The legislature is presumed to have knowledge of existing statutes. State v. Thornbury, 190 Wn. 549, 69 P.2d 815.
The court in ascertaining the meaning of a statute will not follow executive construction when contrary to the clear intent of the statute. State v. Davies, 176 Wn. 100, 28 P.2d 322;State ex rel. George v. Seattle, 184 Wn. 560, 52 P.2d 360;Albrecht v. Department of Labor Industries, 192 Wn. 520,74 P.2d 22; Pryor v. Safeway Stores, 196 Wn. 382,83 P.2d 241, 85 P.2d 1045; Smith v. Northern Pac. R. Co., 7 Wn.2d 652, 110 P.2d 851.
The court in construing legislative acts must put itself in the light which the legislature enjoyed. Linn v.

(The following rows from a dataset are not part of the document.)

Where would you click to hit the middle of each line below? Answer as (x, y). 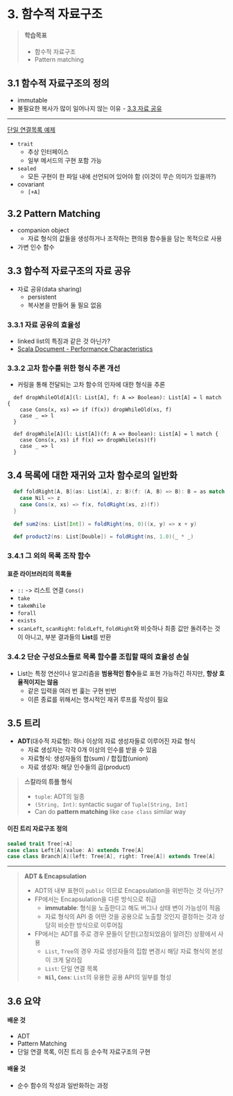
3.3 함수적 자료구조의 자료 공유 (69, 271)
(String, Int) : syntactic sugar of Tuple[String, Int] (111, 804)
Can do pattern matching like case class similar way (110, 812)
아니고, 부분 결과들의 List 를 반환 (68, 637)
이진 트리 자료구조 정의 (37, 828)
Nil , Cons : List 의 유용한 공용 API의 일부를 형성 (108, 977)
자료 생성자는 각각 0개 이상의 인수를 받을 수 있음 (92, 750)
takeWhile (32, 606)
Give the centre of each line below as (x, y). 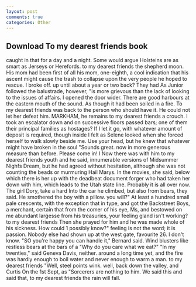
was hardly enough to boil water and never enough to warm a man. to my (94, 259)
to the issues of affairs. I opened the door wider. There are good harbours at (98, 98)
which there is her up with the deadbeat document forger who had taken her (98, 179)
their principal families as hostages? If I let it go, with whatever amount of (94, 129)
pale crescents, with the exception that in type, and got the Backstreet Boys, (98, 203)
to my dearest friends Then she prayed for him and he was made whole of (95, 222)
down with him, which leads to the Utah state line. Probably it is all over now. (98, 184)
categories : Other (28, 22)
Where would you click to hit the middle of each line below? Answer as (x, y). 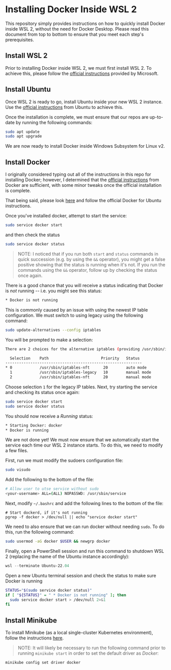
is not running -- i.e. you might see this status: (54, 291)
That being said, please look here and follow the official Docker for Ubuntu (83, 201)
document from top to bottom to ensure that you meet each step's (75, 34)
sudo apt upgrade (24, 136)
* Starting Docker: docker (34, 425)
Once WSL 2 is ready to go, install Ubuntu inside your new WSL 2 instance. (84, 102)
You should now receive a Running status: (49, 416)
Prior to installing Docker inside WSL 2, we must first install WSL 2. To (78, 68)
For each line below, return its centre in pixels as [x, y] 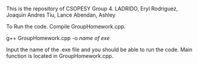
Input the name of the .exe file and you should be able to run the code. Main [99, 49]
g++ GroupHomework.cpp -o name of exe [58, 38]
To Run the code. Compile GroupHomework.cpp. [66, 27]
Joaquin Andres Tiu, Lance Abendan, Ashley [61, 15]
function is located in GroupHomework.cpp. [60, 56]
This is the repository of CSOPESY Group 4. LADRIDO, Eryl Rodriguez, [92, 9]
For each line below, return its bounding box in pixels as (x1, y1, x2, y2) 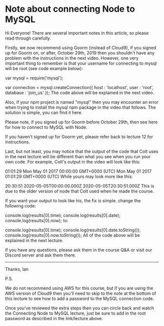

Reid, 114 Wn. 609,196 P. 13.
All of the rules relative to the construction of legislative acts should be used to ascertain the true intent which the people of this state had when they passed the act in question, for the reason that the intent is the controlling factor in construing any statute.
I will now recount the history of the constitutional and legislative efforts to aid those in need, and with that history in mind bring to bear the other rules of construction in order to show that the people of this state meant just what they said when they passed initiative No. 141 by a majority of 99,190 votes. *Page 194
The territorial legislature, Code 1881, § 2696 to § 2706, inclusive, made definite provisions for "every poor person who shall be unable to earn a livelihood."
The framers of our constitution recognized the duty of the state toward the poor by adopting Art. VIII, § 7, which reads:
"No county, city, town, or other municipal corporation shall hereafter give any money or property, or loan its money or credit, to or in aid of any individual, association, company, or corporation, except for the necessary support of the poor and infirm, . . ."
Hill's Code (1891), § 283, provided that the board of county commissioners were "vested with the entire superintendence of the poor."
This remained the law until 1933, at which time the legislature of this state, chapter 29, p. 173, Laws of 1933, made more elaborate provision for the poor by providing for "old age pensions." The maximum allowed by this act was thirty dollars per month to be paid by the various counties in the state.
In 1935, the legislature passed an act, chapter 182, p. 855, which repealed chapter 29, Laws of 1933, and changed the theory of providing for those poor who were aged by making their care one of state concern.
The situation present in 1937 is well stated in Conant v.State, 197 Wn. 21, 84 P.2d 378, in the following language:
"In 1937, asserting that public policy declares with increasing frequency and firmness that the equalization of opportunity for more abundant living and the necessary care of the handicapped and underprivileged incident thereto, is a public responsibility of such magnitude as to deserve the undivided attention of all branches of the state and Federal governments, the legislature created an administrative state department and divisions thereof to serve as an agency of the state in the administration of all public assistance programs. *Page 195
"Laws of 1937, chapter 111, p. 442, created the department of social security and its several divisions. Laws of 1937, chapter 114, p. 452 (Rem. Rev. Stat. (Sup.), § 9992-101 [P.C. § 6233-101]), provides for aid to dependent children. Laws of 1937, chapter 132, p. 489 (Rem. Rev. Stat. (Sup.), § 10007-1 [P.C. § 6233-53] et seq.), establishes within the department of social security a division for improving the condition of the blind. Laws of 1937, chapter 156, relates solely to old-age assistance, prescribes the qualifications for eligibility for old-age assistance, and provides for minimum payment to applicants who are eligible under the act for old-age assistance. Laws of 1937, chapter 162, p. 574 (Rem. Rev. Stat. (Sup.), § 9998-101 [P.C. § 6233-301] et seq.), provides for relief from involuntary unemployment. Laws of 1937, chapter 180, p. 697 (Rem. Rev. Stat. (Sup.), § 10007-101 [P.C. § 6233-201] et seq.), is the administrative code of the department of social security. Its provisions govern the procedure necessary to be followed in order to secure public assistance or to prosecute appeals in those cases in which the applicant for assistance is dissatisfied.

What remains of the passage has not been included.